#### Task instructions:
Could you give back exactly the lines below from the one with "rendering-software/ (25, 685, 122, 702)" through the one with "contribute to the", without a single picture?

#### Data records:
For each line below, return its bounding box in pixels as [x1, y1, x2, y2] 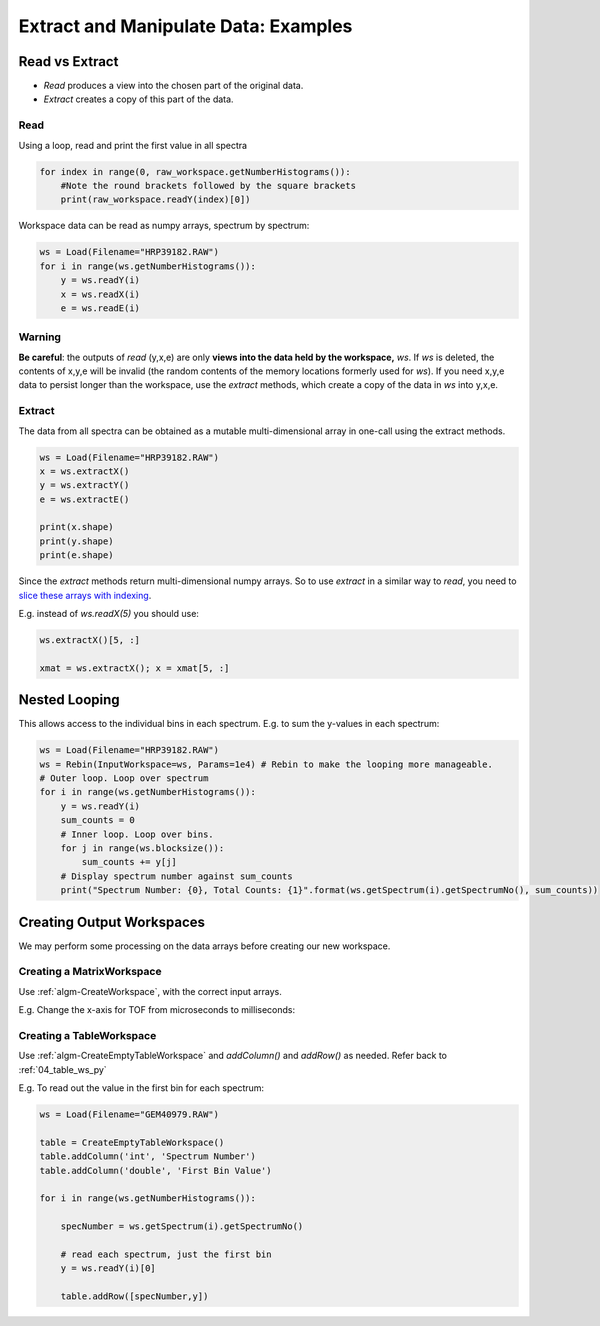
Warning [18, 330, 62, 344]
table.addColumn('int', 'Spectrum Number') [39, 1151, 257, 1162]
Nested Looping [18, 691, 120, 709]
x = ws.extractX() [39, 465, 130, 477]
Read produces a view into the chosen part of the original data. [43, 80, 304, 92]
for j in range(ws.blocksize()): [60, 843, 225, 854]
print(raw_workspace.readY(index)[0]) [60, 194, 251, 205]
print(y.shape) [39, 535, 114, 547]
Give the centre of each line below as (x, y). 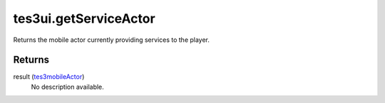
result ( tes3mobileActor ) (49, 77)
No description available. (68, 87)
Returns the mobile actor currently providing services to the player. (112, 40)
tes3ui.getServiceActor (84, 18)
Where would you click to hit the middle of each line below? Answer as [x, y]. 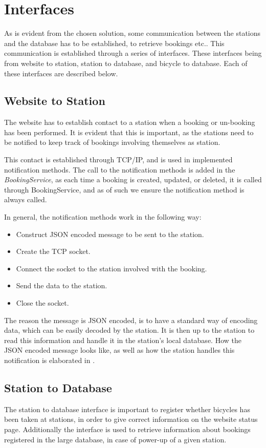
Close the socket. [42, 303]
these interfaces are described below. [61, 73]
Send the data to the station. [62, 285]
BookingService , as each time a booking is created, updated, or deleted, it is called [133, 179]
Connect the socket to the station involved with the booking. [112, 268]
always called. [26, 199]
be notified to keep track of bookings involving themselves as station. [112, 142]
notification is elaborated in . [50, 360]
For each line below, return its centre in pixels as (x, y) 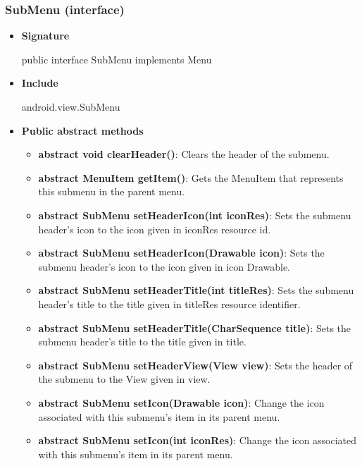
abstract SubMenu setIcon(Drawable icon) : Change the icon (181, 402)
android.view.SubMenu (71, 106)
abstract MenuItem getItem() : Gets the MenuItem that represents (191, 177)
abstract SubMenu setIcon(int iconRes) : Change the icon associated (198, 440)
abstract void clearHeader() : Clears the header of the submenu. (184, 154)
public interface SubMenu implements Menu (117, 59)
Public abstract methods (82, 130)
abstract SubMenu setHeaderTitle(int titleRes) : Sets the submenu (196, 290)
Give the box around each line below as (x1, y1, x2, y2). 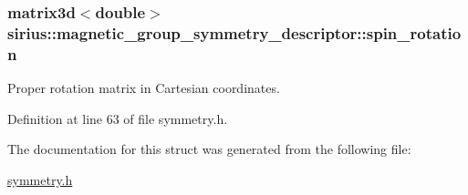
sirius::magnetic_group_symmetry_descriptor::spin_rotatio (7, 21, 462, 44)
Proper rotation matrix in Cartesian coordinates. (7, 78, 280, 97)
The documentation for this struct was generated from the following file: (7, 139, 411, 159)
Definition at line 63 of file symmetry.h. (7, 108, 228, 128)
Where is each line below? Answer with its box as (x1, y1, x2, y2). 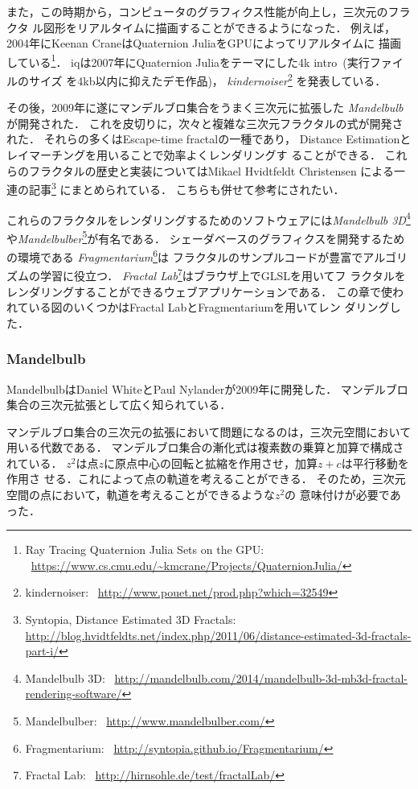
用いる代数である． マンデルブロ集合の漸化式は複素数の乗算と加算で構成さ (6, 439, 404, 456)
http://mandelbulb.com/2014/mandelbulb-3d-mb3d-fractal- (114, 669, 408, 686)
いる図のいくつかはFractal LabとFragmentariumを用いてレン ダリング (28, 299, 390, 316)
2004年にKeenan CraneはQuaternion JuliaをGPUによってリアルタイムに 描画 (6, 35, 402, 52)
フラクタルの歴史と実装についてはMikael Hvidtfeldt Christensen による (28, 162, 394, 179)
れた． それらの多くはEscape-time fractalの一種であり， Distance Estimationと (6, 130, 412, 147)
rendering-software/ (25, 685, 122, 702)
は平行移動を (341, 454, 409, 471)
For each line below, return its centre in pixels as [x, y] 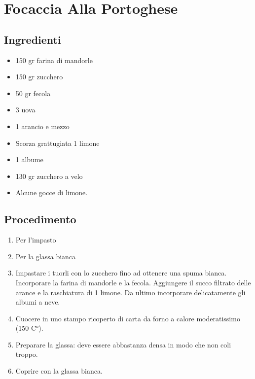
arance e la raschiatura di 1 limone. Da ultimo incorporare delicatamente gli [130, 292]
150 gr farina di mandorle [54, 60]
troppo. [27, 354]
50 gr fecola [33, 93]
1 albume [29, 159]
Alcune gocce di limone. [52, 192]
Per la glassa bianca [46, 256]
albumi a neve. [38, 302]
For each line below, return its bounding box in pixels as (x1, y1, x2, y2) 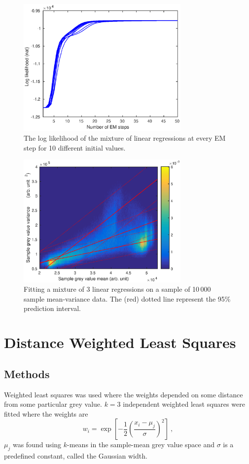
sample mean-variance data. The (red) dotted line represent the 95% (24, 293, 231, 304)
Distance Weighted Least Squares (4, 332, 236, 352)
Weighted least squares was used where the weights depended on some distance (4, 389, 243, 399)
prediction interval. (24, 303, 81, 313)
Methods (4, 366, 50, 381)
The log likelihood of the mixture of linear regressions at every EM (24, 133, 226, 143)
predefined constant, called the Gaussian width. (4, 451, 147, 461)
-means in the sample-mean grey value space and (67, 439, 214, 450)
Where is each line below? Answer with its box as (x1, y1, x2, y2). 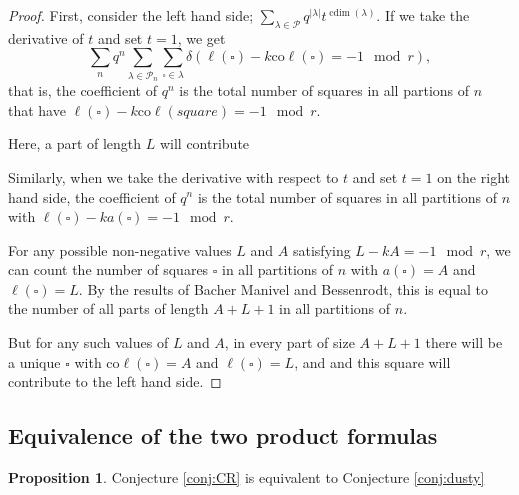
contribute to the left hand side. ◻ (8, 371, 222, 392)
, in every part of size (224, 332, 355, 353)
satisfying (292, 239, 351, 260)
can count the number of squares (8, 259, 209, 280)
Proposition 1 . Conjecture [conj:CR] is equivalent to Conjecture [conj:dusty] (8, 467, 485, 488)
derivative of (8, 27, 84, 48)
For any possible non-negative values (8, 239, 232, 260)
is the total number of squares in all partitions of (197, 186, 498, 207)
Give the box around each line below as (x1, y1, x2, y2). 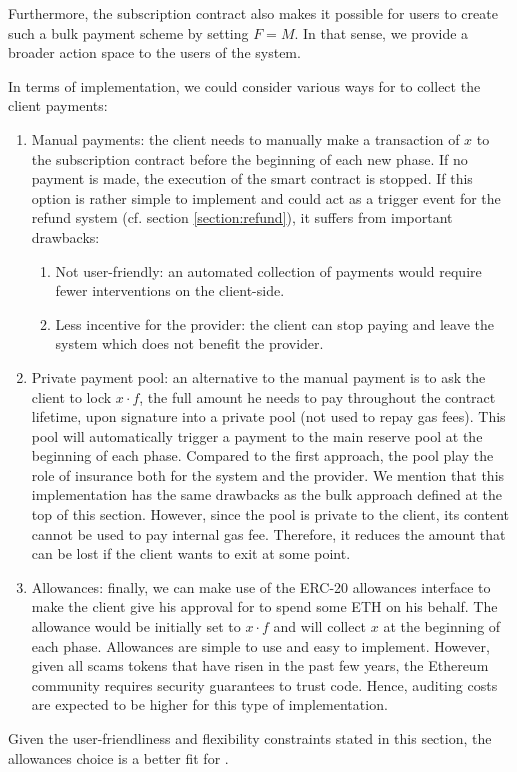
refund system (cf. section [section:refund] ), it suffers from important (31, 207, 453, 228)
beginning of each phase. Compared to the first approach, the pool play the (31, 445, 494, 466)
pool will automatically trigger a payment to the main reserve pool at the (31, 425, 483, 446)
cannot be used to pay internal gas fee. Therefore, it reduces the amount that (31, 523, 506, 544)
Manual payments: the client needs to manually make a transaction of (31, 128, 460, 149)
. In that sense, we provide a (294, 22, 469, 43)
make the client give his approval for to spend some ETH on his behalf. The (31, 596, 498, 617)
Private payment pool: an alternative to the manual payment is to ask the (31, 366, 486, 387)
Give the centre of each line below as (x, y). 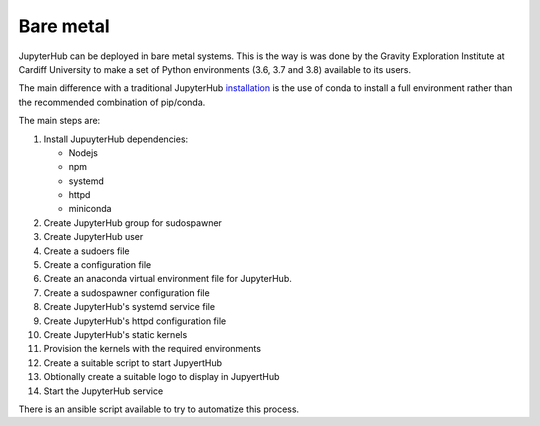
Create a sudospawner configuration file (126, 292)
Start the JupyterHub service (103, 391)
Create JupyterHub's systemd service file (129, 307)
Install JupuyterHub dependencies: (116, 139)
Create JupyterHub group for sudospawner (132, 222)
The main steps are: (59, 121)
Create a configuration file (97, 265)
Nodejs (83, 152)
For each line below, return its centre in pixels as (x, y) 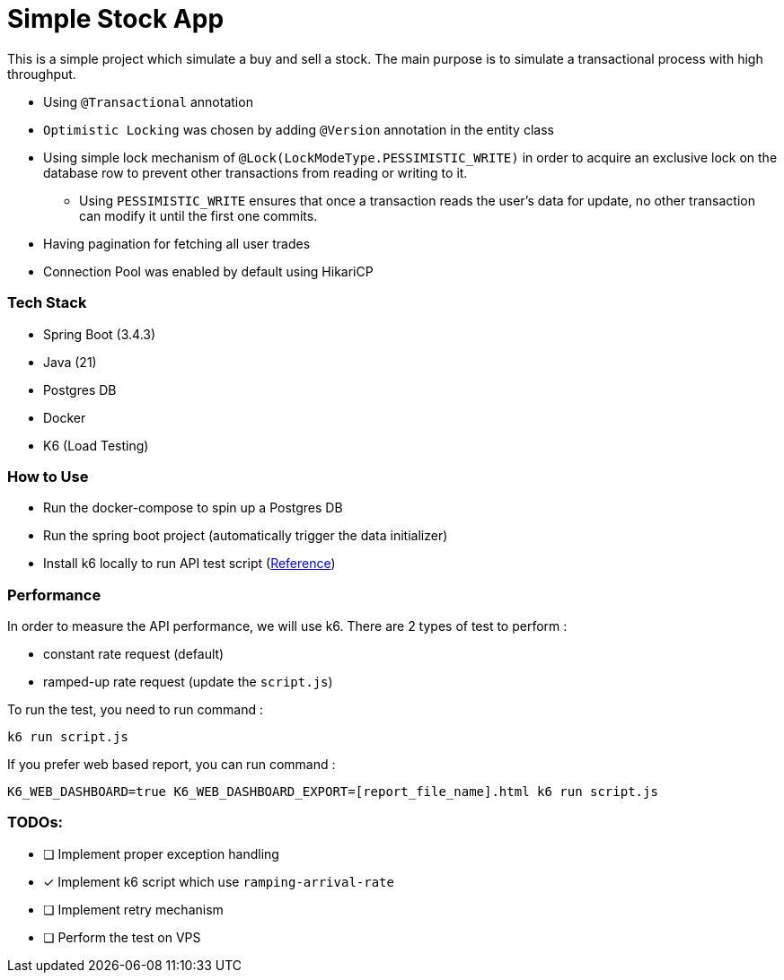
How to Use (48, 476)
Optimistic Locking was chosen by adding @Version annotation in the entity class (299, 129)
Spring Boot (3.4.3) (100, 334)
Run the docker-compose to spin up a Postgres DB (193, 508)
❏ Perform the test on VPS (122, 937)
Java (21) (70, 362)
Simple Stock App (116, 19)
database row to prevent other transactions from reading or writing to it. (255, 172)
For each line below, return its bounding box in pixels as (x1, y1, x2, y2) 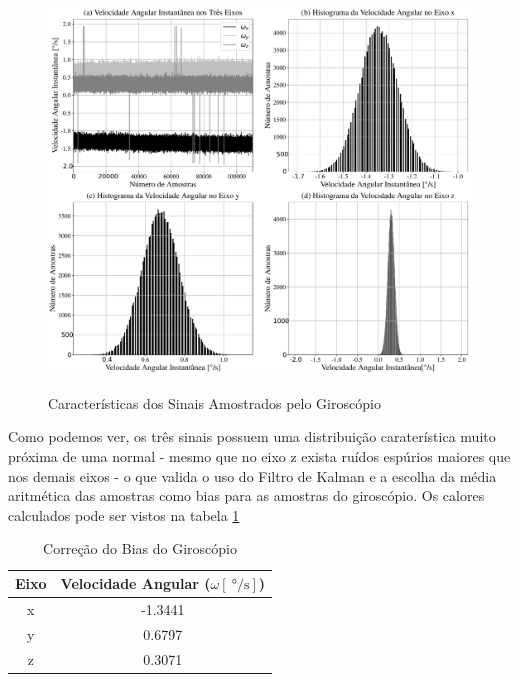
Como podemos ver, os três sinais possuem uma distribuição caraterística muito (8, 426, 496, 447)
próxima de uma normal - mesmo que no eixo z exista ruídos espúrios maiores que (8, 446, 511, 467)
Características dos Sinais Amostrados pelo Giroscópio (48, 392, 381, 413)
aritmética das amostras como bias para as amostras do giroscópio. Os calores (8, 485, 485, 506)
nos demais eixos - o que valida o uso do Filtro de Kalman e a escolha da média (8, 465, 497, 486)
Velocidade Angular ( (60, 573, 211, 594)
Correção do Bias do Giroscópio (43, 538, 237, 559)
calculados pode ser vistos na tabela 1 (8, 504, 240, 525)

#### Expected output:
rendering-software/ (25, 685, 122, 702)
は平行移動を (341, 454, 409, 471)
For each line below, return its centre in pixels as [x, y] 
arance e la raschiatura di 1 limone. Da ultimo incorporare delicatamente gli [130, 292]
150 gr farina di mandorle [54, 60]
troppo. [27, 354]
50 gr fecola [33, 93]
1 albume [29, 159]
Alcune gocce di limone. [52, 192]
Per la glassa bianca [46, 256]
albumi a neve. [38, 302]
For each line below, return its bounding box in pixels as (x1, y1, x2, y2) 
sample mean-variance data. The (red) dotted line represent the 95% (24, 293, 231, 304)
Distance Weighted Least Squares (4, 332, 236, 352)
Weighted least squares was used where the weights depended on some distance (4, 389, 243, 399)
prediction interval. (24, 303, 81, 313)
Methods (4, 366, 50, 381)
The log likelihood of the mixture of linear regressions at every EM (24, 133, 226, 143)
predefined constant, called the Gaussian width. (4, 451, 147, 461)
-means in the sample-mean grey value space and (67, 439, 214, 450)
Where is each line below? Answer with its box as (x1, y1, x2, y2). 
contribute to the left hand side. ◻ (8, 371, 222, 392)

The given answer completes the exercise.